KEY POINTS:
Heritage enthusiast Bob Macintyre is offering ratepayers a free alternative to a gold-plated encasement of the century-old Newmarket station building on a concourse high above railway tracks.
The Auckland Regional Council has been asked by its transport authority for $31.4 million for a remodelled station, including $5 million to move the building to an elevated concourse jutting off Remuera Rd.
That would have to be extra to $40 million which the Government agency Ontrack has pledged for two new "island" platforms to fit three sets of tracks, beside which there would be no room for the building.
Concept drawings of the station were shown to an ARC committee meeting in public session but released to the Herald on Friday only in response to an Official Information Act request.
Mr Macintyre is aghast at the plan, fearing the building would look like a large "boatshed up on stilts".
"It would end up looking like the Queens Head Tavern - never quite right. And that is what we do in Auckland all the time."
His first preference would be to leave it where it was built in 1908 under railways architect Sir George Troup, nicknamed "Gingerbread George" for his design of Dunedin's famously ornate station.
But failing that, Mr Macintyre is offering to move the Newmarket building, at his cost, to the site of a demolished station of similar vintage beside the southern railway line at Ellerslie.
That is just over a stone wall from his own historic home, which was in 1913 the first commissioned work of William Henry Gummer, who designed the old central railway station and the Wintergardens among other Auckland landmarks.
Newmarket Business Association general manager Cameron Brewer welcomes Mr Macintyre's scheme, saying he can find no enthusiasm among members for the concourse plan, which would "only create a complete hodge-podge" in such a tight space. He said if transport authorities could not restore the original station to its former glory, they should find another worthy home for it.
Auckland Suburban Rail Handbook author Sean Millar also prefers to leave it in place, but believes the concourse could be a suitable second choice - particularly if it meant restoring the building as part of a "working station".
Mr Macintyre is no novice at restoring historic buildings, having moved a 200-tonne bluestone cottage from Timaru to Lake Pukaki and rebuilding it to its original state.
He said the Newmarket building would be more visible to Southern Motorway traffic than the nearby Troup-era Remuera Station building and signals box, which are partly obscured by an embankment.
Although the public would not have open access, he envisaged turning it into a creativity centre where arts groups could hold occasional exhibitions.
Mr Macintyre, who owns a shipping freight company, offered a year ago to buy the Newmarket building and its signals box for a "peppercorn consideration" in return for removing and restoring it at no cost to ratepayers.
That followed an invitation from consultants for expressions of interest, and his discovery near his property of the remains of a 93m concrete platform.

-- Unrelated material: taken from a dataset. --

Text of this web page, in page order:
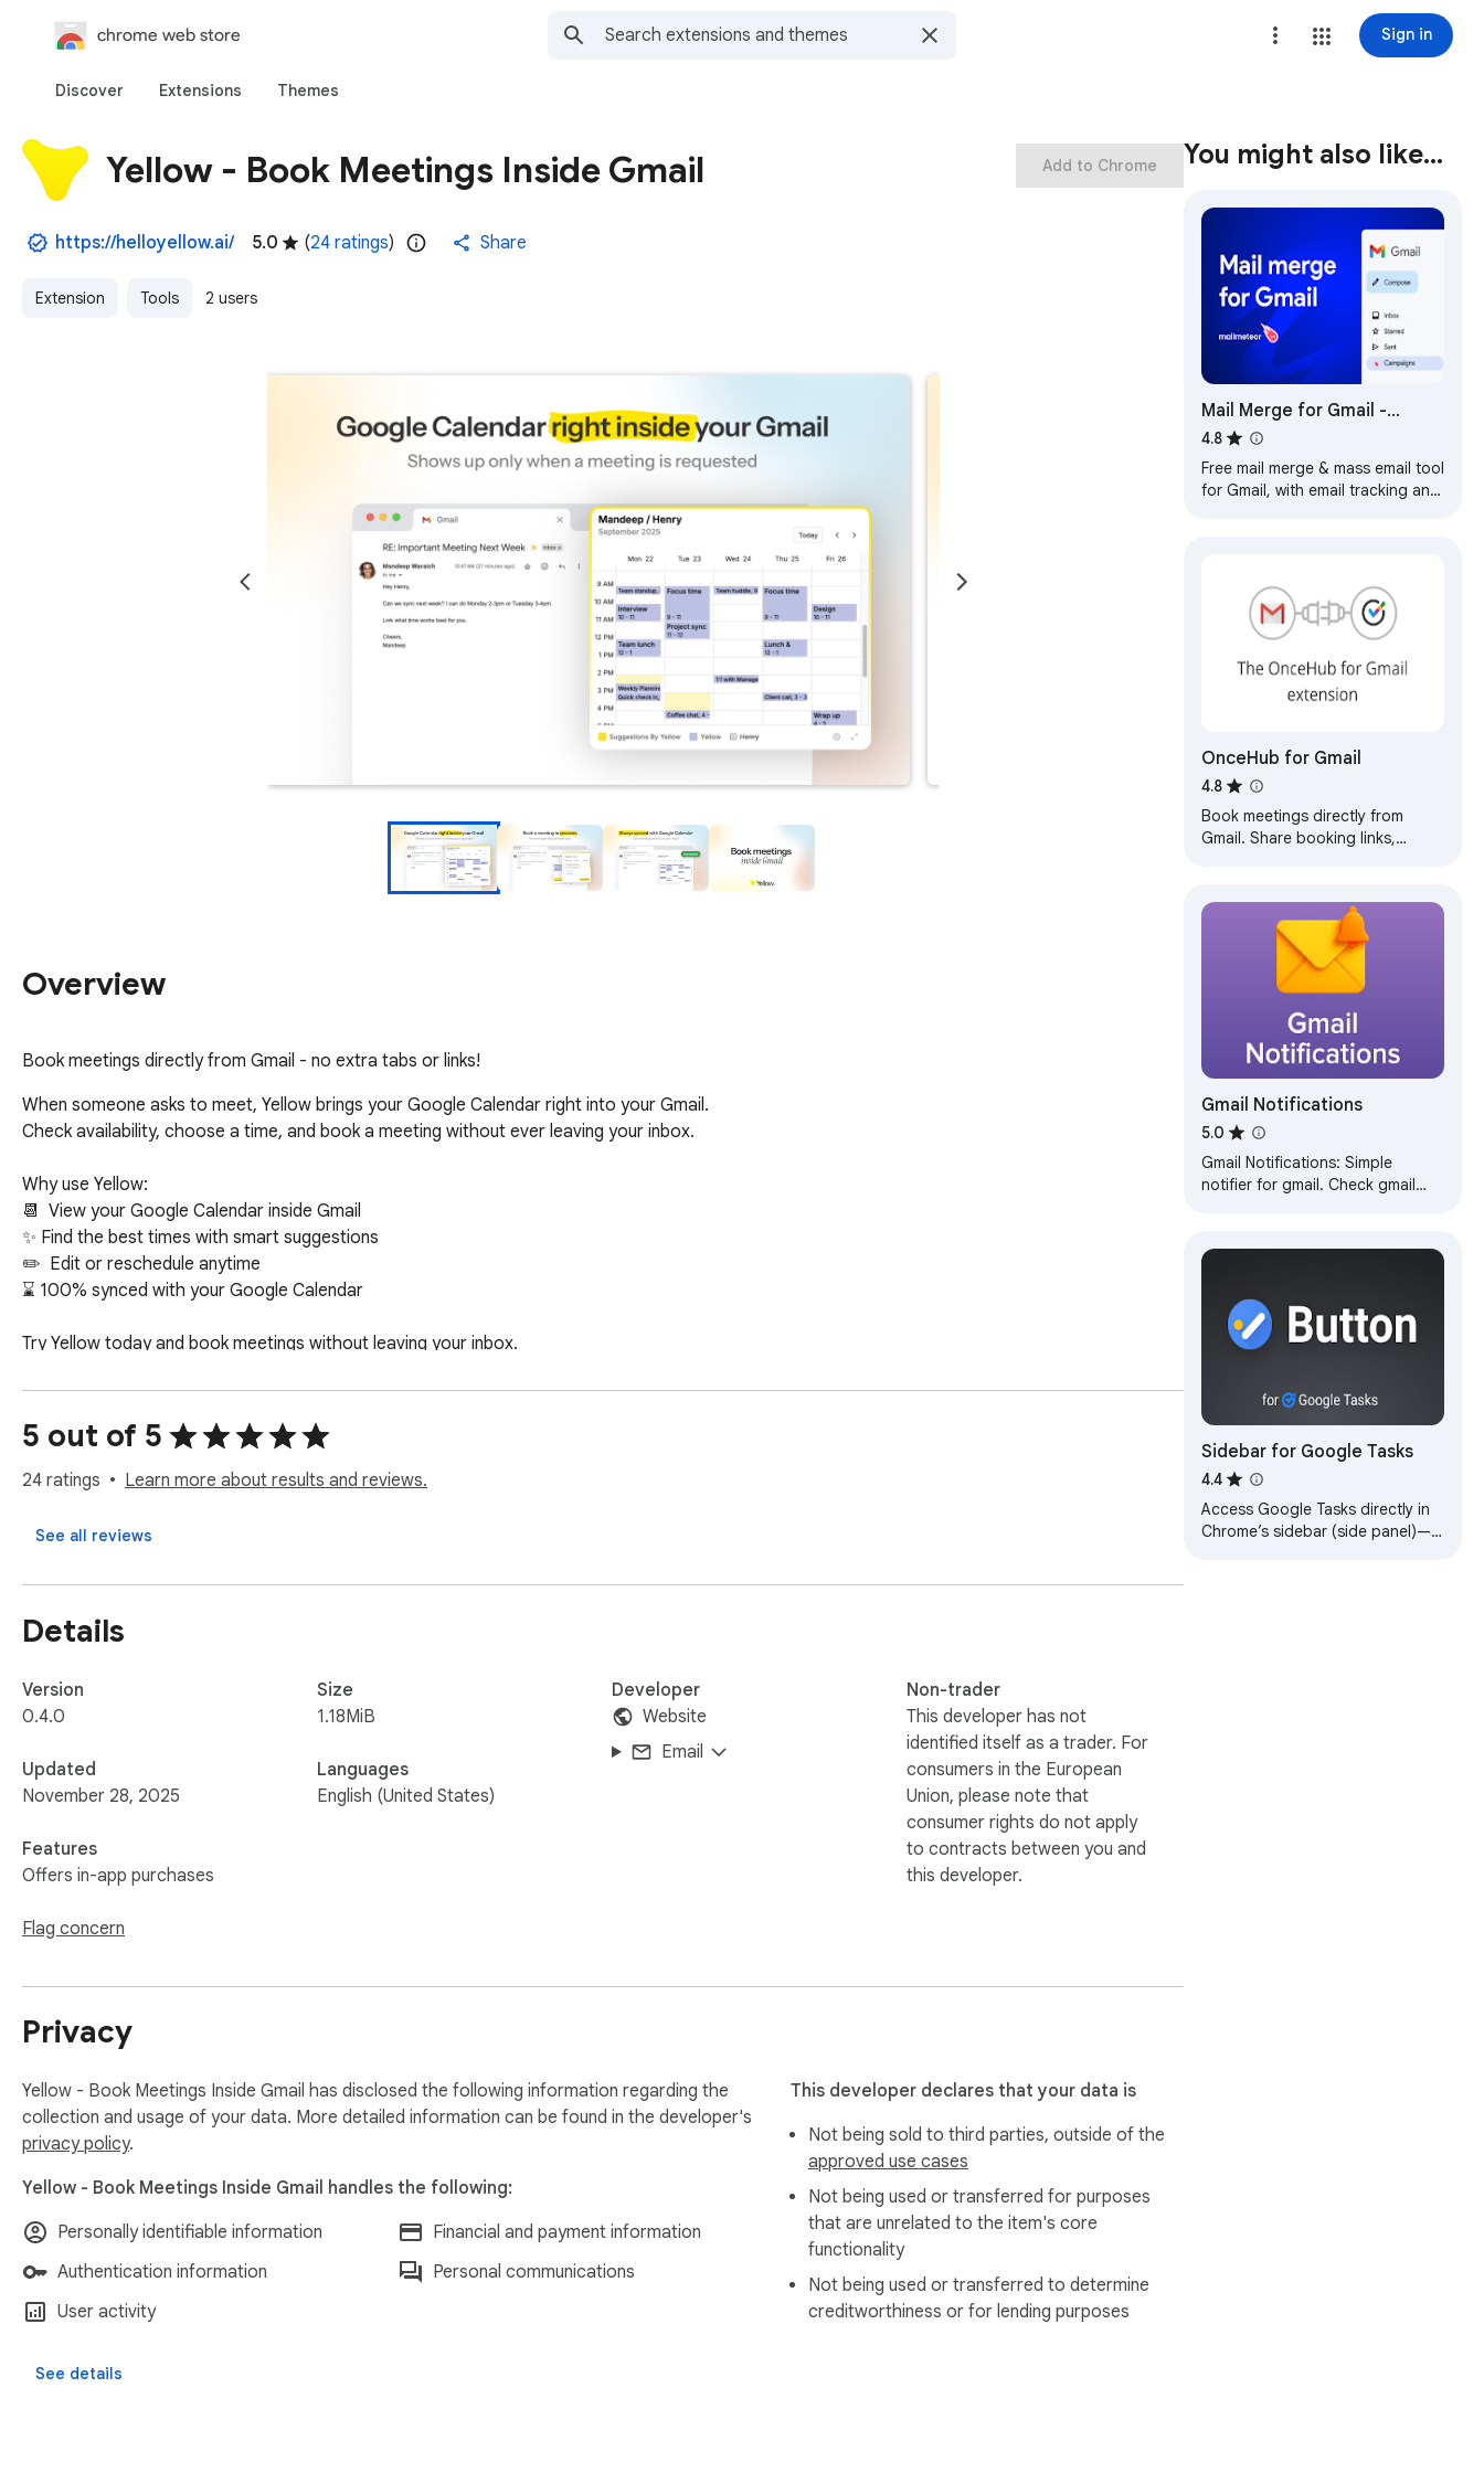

He and wife Debra made the find while clearing weeds for native plantings on railside land they have leased from Ontrack for beautification.
They then found that the platform was part of a station built in 1908 and used to carry Auckland's gentry to Ellerslie race-day meetings before being demolished in the 1950s.
The couple have also leased an underpass and ramp through which rail passengers reached the race-track.
But despite determining it would cost no more than about $80,000 to move the Newmarket buildings, Mr Macintyre had no response to his proposal.
A regional council report refers only to the investigation of nine possible sites around Newmarket, out of which the Historic Places Trust advised that the concourse proposal was the most consistent with heritage principles. The trust concluded that, despite its elevation, the station's alignment would be maintained parallel to the tracks and it would maintain an important presence and link with central Newmarket.
But the authority's architectural consultants said it could have "an incongruous appearance" and might have to lose its three large brick chimneys, described as "a significant feature of the Troup Edwardian buildings". The council has asked the transport authority for more investigations on the concourse option and other fundamental aspects of the Newmarket redevelopment.